DER BETRIEB: Das wäre auch ein großes Problem für den Gesetzgeber.

Dr. Anja Lingscheid: „Natürlich. Der deutsche Gesetzgeber müsste aktiv werden und Arbeitnehmer im EU-Ausland in die deutschen Mitbestimmungsgesetze einbeziehen. Dabei könnte es der deutsche Gesetzgeber aber nicht beim aktiven und passiven Wahlrecht belassen. Vielmehr müsste er in der Konsequenz letztlich auch regeln, dass z.B. die Arbeitnehmer von Konzernunternehmen im EU-Ausland auch für die Berechnung der Schwellenwerte zählen, die Voraussetzung für die Anwendbarkeit der deutschen Mitbestimmung auf Unternehmensebene sind (mehr als 500 bzw. 2.000 regelmäßig beschäftigte Arbeitnehmer).

DER BETRIEB: Und was käme mit einer solchen Gesetzesänderung auf deutsche Unternehmen zu?

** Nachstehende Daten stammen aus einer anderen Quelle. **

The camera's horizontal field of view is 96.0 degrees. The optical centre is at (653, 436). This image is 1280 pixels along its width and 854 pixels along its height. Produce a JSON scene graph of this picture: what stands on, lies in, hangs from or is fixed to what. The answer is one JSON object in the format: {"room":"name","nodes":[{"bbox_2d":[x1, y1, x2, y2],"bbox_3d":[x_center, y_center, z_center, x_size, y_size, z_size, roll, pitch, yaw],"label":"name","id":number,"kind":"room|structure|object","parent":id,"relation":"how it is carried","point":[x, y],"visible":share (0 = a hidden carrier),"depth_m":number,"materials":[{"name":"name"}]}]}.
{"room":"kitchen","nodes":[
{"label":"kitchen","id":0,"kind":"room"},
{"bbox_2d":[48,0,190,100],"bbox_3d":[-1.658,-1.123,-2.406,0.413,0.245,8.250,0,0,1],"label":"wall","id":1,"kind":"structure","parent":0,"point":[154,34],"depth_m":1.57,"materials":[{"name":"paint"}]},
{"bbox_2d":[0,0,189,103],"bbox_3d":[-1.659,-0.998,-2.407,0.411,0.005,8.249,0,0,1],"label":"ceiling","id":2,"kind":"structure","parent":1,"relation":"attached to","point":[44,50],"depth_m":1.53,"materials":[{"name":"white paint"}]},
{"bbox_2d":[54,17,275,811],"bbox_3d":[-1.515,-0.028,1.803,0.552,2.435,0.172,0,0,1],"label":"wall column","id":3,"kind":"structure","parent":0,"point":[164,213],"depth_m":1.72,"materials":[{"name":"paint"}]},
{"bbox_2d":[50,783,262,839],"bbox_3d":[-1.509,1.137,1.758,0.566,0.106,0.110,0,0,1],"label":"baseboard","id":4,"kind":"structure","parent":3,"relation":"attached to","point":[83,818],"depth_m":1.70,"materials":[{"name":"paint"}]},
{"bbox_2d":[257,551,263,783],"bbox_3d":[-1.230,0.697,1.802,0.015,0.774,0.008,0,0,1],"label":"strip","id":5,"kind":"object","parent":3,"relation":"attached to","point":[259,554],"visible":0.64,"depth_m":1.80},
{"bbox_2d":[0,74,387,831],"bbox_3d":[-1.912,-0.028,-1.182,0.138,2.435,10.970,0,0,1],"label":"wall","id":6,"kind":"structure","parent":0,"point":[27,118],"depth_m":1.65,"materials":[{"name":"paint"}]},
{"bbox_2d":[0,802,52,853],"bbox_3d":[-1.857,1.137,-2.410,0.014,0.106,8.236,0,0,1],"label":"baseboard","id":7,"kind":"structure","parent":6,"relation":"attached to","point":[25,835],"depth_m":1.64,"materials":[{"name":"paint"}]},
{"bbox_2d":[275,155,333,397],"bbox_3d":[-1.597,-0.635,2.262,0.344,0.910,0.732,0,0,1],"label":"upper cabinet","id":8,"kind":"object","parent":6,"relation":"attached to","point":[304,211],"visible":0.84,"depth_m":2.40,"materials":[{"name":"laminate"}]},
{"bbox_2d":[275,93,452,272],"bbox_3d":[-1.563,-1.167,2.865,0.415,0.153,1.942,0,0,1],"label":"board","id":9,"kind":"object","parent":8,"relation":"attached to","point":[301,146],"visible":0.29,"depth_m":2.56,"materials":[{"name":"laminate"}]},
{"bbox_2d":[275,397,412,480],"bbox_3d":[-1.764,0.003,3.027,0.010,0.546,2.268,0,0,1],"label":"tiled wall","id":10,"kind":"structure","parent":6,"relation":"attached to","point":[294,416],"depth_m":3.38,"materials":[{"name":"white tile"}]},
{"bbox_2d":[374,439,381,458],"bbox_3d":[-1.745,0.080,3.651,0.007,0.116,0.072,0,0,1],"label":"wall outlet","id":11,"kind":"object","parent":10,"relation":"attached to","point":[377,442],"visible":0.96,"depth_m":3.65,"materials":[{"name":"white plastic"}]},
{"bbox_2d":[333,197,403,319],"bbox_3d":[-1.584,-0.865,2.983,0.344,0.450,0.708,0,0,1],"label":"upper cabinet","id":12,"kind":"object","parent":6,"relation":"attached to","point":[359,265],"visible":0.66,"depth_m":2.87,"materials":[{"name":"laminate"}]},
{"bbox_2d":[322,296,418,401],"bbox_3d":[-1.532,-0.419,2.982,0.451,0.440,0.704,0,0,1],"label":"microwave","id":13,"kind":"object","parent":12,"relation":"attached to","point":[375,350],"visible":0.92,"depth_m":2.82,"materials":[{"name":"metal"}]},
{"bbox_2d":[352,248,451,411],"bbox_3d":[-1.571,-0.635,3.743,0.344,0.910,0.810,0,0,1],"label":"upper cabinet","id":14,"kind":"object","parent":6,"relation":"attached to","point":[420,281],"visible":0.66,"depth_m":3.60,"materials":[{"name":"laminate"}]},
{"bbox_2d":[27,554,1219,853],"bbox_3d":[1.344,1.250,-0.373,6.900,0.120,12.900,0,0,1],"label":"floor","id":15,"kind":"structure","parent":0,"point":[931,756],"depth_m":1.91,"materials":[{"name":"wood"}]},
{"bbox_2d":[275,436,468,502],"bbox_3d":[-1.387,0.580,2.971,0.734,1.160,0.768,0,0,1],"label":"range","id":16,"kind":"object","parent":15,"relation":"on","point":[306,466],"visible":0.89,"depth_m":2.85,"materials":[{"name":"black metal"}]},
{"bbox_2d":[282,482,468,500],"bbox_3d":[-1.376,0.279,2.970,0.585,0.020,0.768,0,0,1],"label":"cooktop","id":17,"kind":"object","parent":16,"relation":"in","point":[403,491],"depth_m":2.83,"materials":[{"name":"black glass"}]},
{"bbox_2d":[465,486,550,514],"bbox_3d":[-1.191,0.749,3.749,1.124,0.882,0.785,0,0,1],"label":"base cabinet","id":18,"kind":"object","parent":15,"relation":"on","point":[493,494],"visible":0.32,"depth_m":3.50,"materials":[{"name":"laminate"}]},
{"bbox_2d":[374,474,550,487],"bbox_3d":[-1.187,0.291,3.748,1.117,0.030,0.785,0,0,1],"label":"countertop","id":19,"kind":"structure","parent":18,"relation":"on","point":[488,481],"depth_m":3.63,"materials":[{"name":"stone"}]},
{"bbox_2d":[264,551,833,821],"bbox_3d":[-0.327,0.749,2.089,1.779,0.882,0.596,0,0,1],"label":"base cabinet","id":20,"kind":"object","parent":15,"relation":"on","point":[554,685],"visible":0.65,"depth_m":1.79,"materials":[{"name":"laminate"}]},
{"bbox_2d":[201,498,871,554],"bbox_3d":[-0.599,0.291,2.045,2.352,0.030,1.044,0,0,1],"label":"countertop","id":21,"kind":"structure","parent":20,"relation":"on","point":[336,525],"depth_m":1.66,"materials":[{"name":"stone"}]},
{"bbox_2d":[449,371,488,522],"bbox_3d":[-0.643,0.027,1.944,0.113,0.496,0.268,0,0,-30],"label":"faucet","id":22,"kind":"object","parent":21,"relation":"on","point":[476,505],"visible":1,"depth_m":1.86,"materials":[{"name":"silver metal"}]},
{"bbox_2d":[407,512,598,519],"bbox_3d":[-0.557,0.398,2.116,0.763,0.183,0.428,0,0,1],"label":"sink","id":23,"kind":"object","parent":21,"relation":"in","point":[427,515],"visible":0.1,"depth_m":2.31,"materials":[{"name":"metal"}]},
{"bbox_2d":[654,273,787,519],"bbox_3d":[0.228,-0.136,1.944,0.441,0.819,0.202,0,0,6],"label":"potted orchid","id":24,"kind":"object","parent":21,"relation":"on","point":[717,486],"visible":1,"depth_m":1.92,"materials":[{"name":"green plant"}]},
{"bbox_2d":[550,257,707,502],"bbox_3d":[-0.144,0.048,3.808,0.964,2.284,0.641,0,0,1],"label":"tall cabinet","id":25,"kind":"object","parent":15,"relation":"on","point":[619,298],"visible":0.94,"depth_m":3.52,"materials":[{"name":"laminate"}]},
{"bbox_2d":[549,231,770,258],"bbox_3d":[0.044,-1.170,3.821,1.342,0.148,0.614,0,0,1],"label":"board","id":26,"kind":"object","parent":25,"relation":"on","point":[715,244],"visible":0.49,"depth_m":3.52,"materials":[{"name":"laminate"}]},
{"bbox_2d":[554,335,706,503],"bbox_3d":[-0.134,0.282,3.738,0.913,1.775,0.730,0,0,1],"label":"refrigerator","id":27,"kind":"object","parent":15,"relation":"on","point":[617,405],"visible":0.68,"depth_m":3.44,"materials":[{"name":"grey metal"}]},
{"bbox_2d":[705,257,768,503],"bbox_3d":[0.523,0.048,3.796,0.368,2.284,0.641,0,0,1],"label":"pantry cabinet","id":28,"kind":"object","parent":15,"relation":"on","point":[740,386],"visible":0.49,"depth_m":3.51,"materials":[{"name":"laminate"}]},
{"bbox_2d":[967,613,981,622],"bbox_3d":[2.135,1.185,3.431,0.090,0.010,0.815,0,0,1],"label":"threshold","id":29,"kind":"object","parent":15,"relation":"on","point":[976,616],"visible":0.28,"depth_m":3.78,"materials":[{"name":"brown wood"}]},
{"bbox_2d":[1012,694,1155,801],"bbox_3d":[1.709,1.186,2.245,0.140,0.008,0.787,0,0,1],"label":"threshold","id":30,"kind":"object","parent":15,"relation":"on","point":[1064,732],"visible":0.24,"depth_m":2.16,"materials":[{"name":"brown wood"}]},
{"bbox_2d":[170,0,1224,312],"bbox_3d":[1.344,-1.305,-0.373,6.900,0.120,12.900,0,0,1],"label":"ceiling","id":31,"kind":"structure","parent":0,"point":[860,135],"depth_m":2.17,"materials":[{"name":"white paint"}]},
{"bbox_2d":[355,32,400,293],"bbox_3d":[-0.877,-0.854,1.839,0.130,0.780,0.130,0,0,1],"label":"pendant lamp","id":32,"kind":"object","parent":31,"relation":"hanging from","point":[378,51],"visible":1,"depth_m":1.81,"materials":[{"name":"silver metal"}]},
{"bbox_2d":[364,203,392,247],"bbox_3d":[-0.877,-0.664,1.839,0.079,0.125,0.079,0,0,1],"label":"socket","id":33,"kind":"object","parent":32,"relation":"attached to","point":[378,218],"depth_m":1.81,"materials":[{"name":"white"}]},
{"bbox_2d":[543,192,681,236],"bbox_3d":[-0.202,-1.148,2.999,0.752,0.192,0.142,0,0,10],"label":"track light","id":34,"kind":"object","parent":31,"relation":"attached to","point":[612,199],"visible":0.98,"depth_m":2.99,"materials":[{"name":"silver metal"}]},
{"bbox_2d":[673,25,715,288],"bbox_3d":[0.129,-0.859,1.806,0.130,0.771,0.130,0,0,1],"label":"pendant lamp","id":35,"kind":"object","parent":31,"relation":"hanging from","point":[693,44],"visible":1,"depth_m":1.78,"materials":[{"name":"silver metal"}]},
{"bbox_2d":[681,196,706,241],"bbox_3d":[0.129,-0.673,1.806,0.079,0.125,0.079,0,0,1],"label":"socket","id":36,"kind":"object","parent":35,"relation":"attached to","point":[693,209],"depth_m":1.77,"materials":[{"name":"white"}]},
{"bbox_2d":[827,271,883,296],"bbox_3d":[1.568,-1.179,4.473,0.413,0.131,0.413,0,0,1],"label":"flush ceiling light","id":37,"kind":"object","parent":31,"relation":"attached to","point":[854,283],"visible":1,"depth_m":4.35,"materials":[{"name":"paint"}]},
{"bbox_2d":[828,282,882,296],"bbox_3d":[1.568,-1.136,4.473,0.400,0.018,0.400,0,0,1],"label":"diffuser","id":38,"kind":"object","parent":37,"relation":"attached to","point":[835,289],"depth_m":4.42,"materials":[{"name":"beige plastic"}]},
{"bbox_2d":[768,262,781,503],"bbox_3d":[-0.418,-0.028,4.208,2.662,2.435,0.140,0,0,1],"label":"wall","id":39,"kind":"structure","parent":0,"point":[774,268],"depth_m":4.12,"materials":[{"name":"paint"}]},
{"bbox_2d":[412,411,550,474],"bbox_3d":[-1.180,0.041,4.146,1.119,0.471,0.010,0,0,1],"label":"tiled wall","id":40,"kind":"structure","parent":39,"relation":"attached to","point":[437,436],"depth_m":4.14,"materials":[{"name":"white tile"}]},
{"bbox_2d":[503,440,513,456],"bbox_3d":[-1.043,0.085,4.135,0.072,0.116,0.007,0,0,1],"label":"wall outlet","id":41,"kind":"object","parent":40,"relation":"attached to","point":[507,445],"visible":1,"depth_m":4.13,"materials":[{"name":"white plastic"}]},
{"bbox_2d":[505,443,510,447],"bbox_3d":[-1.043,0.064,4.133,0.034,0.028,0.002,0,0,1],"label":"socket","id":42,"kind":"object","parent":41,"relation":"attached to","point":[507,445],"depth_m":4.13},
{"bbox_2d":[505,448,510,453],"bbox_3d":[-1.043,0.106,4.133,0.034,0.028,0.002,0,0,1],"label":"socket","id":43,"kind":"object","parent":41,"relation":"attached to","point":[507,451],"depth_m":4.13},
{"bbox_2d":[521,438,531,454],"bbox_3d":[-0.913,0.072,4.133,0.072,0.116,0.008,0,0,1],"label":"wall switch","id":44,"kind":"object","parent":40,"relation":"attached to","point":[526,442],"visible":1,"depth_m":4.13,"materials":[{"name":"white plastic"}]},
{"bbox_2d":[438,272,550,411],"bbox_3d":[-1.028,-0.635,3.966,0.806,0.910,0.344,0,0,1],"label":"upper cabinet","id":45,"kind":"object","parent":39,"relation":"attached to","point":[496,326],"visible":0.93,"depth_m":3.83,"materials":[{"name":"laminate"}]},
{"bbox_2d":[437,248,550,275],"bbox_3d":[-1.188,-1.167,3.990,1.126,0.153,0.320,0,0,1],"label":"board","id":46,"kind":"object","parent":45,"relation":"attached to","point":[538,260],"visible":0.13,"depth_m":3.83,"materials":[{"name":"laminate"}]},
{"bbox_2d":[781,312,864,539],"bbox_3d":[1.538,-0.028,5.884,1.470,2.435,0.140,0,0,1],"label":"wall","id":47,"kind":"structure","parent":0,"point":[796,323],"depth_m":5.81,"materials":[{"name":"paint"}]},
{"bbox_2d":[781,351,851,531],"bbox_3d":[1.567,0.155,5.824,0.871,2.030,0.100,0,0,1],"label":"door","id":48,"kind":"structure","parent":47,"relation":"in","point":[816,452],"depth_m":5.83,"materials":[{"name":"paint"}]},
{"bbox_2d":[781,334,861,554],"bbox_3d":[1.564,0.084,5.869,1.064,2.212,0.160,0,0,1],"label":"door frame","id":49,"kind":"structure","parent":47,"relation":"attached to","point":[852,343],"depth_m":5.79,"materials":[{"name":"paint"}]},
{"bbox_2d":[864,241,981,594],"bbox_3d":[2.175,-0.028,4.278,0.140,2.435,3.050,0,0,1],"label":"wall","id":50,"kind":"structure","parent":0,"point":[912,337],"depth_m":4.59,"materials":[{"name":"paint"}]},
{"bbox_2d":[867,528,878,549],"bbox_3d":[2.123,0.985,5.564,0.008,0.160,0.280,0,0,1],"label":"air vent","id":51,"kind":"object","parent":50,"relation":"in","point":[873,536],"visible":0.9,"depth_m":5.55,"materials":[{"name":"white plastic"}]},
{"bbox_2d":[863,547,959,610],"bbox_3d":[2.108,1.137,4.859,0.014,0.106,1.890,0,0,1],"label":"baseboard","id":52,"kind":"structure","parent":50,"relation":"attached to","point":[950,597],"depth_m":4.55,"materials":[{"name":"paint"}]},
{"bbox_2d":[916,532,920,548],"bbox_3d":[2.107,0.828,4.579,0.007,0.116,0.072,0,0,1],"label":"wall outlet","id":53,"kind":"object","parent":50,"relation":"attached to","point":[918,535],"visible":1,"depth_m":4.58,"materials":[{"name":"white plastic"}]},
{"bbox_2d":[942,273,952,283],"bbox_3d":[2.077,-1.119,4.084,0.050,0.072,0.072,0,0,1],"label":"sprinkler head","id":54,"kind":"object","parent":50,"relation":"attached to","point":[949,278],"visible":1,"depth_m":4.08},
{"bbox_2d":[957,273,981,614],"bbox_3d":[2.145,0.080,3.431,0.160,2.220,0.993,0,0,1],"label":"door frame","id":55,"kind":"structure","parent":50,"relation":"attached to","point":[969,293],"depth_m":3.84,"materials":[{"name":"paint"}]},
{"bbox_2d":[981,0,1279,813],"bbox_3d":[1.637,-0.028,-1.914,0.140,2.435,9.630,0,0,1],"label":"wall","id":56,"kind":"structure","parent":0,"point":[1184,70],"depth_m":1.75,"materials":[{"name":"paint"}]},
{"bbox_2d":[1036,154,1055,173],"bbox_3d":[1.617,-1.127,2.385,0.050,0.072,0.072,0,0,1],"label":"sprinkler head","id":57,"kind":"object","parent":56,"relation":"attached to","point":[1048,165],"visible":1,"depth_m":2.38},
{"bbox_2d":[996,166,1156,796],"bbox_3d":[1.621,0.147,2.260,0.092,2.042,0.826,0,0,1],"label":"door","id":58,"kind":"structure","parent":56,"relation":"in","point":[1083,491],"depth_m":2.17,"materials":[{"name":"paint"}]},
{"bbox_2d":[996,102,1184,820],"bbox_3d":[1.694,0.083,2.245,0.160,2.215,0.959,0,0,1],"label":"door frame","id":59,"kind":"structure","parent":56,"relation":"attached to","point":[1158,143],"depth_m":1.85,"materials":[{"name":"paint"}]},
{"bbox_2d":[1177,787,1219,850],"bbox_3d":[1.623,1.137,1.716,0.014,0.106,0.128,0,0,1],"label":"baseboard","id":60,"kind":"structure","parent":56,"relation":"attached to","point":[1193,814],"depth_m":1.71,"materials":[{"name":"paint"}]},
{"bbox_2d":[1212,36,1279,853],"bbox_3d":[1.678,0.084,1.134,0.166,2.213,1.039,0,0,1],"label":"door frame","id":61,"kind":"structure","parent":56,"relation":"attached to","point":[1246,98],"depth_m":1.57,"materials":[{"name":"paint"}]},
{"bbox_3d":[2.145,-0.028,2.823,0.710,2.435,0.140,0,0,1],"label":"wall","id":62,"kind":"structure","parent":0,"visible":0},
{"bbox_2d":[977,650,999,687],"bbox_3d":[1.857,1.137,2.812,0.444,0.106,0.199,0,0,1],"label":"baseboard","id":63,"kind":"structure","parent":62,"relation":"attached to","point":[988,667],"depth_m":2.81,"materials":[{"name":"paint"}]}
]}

Dr. Anja Lingscheid: „Die infolge einer solchen Gesetzesänderung erforderlich Zurechnung der Arbeitnehmer von Tochtergesellschaften im EU-Ausland könnte für viele Unternehmen bedeuten, dass sie entweder erstmals einen mitbestimmten Aufsichtsrat einrichten müssen oder von der drittelparitätischen Mitbestimmung in die paritätische Mitbestimmung rutschen. Und auch bei Unternehmen, die bereits jetzt der paritätischen Mitbestimmung unterliegen, könnte aufgrund der höheren Arbeitnehmerzahl eine Vergrößerung des Aufsichtsrats erforderlich werden.

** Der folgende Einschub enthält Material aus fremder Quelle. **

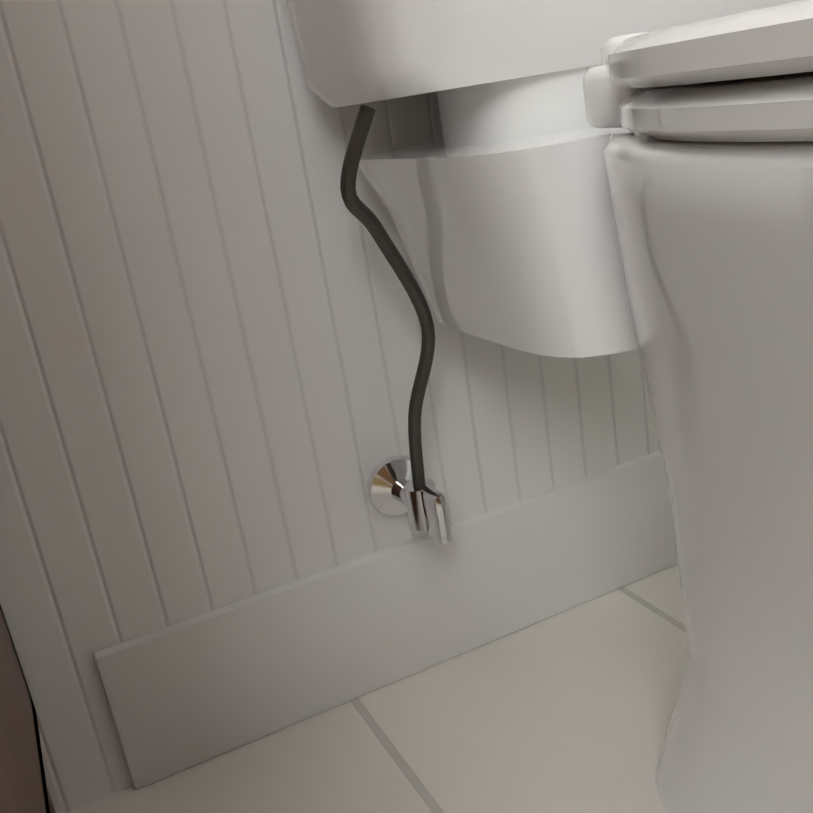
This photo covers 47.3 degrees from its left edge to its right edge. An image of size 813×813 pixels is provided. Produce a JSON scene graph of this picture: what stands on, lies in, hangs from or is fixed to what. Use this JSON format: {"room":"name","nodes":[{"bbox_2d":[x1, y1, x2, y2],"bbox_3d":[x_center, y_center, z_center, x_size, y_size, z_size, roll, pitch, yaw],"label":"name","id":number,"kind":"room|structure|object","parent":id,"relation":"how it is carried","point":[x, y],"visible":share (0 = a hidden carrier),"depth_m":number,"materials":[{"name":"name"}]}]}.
{"room":"bathroom","nodes":[
{"label":"bathroom","id":0,"kind":"room"},
{"bbox_2d":[67,564,686,812],"bbox_3d":[-0.037,0.603,-0.064,3.720,0.060,2.040,-17,20,-21],"label":"floor","id":1,"kind":"structure","parent":0,"point":[568,711],"depth_m":0.78,"materials":[{"name":"tile"}]},
{"bbox_2d":[0,605,55,812],"bbox_3d":[-0.644,0.019,0.137,0.974,1.093,0.642,-17,20,-21],"label":"bathroom vanity","id":2,"kind":"object","parent":1,"relation":"on","point":[23,787],"visible":1,"depth_m":0.58,"materials":[{"name":"brown wood"}]},
{"bbox_2d":[286,0,812,812],"bbox_3d":[0.265,-0.131,0.411,0.430,0.924,0.853,-17,20,-21],"label":"toilet","id":3,"kind":"object","parent":1,"relation":"on","point":[584,178],"visible":1,"depth_m":0.53,"materials":[{"name":"ceramic"}]},
{"bbox_3d":[-0.640,-0.812,0.375,3.720,2.500,0.120,-17,20,-21],"label":"wall","id":4,"kind":"structure","parent":0,"visible":0},
{"bbox_2d":[0,0,676,812],"bbox_3d":[-0.846,-0.199,0.346,2.761,1.432,0.034,-17,20,-21],"label":"wainscot","id":5,"kind":"structure","parent":4,"relation":"attached to","point":[210,338],"depth_m":0.75,"materials":[{"name":"white wood"}]},
{"bbox_2d":[367,455,451,543],"bbox_3d":[0.011,0.080,0.772,0.056,0.056,0.092,-17,20,-21],"label":"shutoff valve","id":6,"kind":"object","parent":5,"relation":"attached to","point":[392,490],"visible":0.94,"depth_m":0.78,"materials":[{"name":"silver metal"}]},
{"bbox_2d":[340,105,434,487],"bbox_3d":[-0.009,-0.069,0.691,0.068,0.300,0.057,-17,20,-21],"label":"supply hose","id":7,"kind":"object","parent":6,"relation":"attached to","point":[362,212],"visible":1,"depth_m":0.68,"materials":[{"name":"black rubber"}]}
]}

Das Landgericht Frankfurt hat bereits im Jahr 2015 entschieden, dass Arbeitnehmer im EU-Ausland bei dem Schwellenwert des Mitbestimmungsgesetzes zu berücksichtigen sind. Das Beschwerdeverfahren vor dem OLG Frankfurt wurde im Hinblick auf das Verfahren vor dem EuGH ausgesetzt und wird erst nach der Entscheidung des EuGH fortgeführt.

DER BETRIEB: Sollten deutsche Unternehmen – quasi präventiv – aktiv werden?

Dr. Anja Lingscheid: „Unternehmen können hierauf schon jetzt im Vorfeld mit Restrukturierungen und Umwandlungen reagieren. So finden die deutschen Mitbestimmungesetze z.B. keine Anwendung auf die SE (Europäische Aktiengesellschaft), die in Deutschland ja ohnehin eine beliebte Gesellschaftsform ist. U.a. der Kanzlerkandidat der SPD für die kommende Bundestagswahl hat im Hinblick darauf ja bereits gefordert, die Anwendung der Mitbestimmungsgesetze auf die SE auszuweiten.

Frau Dr. Lingscheid, vielen Dank für das spannende Interview.

 

Das Interview führte Viola C. Didier, RES JURA Redaktionsbüro.